Fig. 7. Effect of the inhibitors on the thermal stability of M^pro.

a Thermal stability of M^pro in the presence of FGA146 using circular dichroism. b Thermal stability of M^pro in the presence of FGA147 using circular dichroism. The T_m value of M^pro in the absence of inhibitors (black squares) was 49.2 °C, while in the presence of 25 (blue circles) and 100 μM (green triangles) of FGA146, the values decreased to 45.0 and 42.8 °C, respectively. In the case of FGA147, these values decreased to 46.2 and 45.0 °C, respectively. c Change of the T_m in the presence of the inhibitors. FGA86 shows a slight increase in stability at the lower concentration (25 μM) and a decrease in stability at the higher concentration (100 μM). There is no significant change in stability in the presence of FGA177; while in the presence of FGA145, FGA146 and FGA147 shows a significant decrease in stability, suggesting that they could bind covalently to the protein. The presence of FGA159 increased the stability of the protein. The error bars represent the fitting error of the denaturation data.

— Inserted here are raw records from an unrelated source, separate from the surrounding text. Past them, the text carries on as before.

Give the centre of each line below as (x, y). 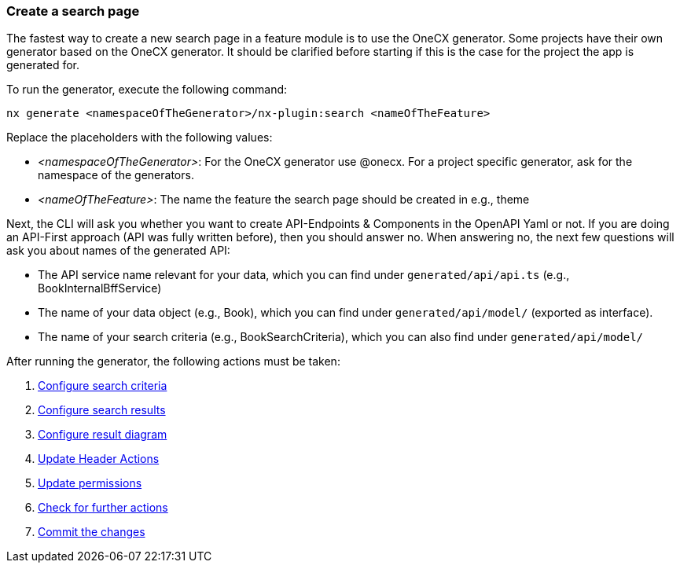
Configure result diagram (103, 435)
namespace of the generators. (116, 175)
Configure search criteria (103, 386)
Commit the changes (92, 532)
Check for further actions (103, 508)
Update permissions (90, 483)
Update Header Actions (99, 459)
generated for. (43, 65)

Fig. 8. Binding of inhibitors to M^pro.

a Binding isotherm of FGA145 (black squares) and FGA146 (blue circles and green triangles) to M^pro. The concentration of FGA145 was measured by absorption, and that of FGA146 was measured by absorption (blue circles) and fluorescence (green triangles). All data are mean values ± standard deviation of two technical replicates. b ITC binding profile of FGA147 to M^pro.

Fig. 9. Reversibility of the binding of the inhibitor FGA146 to M^pro.

In black a DMSO control with no inhibitor added is shown, in green Nirmatrelvir as a reversible control and in blue the compound FGA146. All samples were measured as triplicates. Due to substrate depletion over time only the first 1000 s are shown.

Fig. 10. Chemical structure of LM188 and Nirmatrelvir.

Both were used as controls in the reversibility experiments: inhibitor LM188 was used as an irreversible inhibitor and Nirmatrelvir as a reversible inhibitor.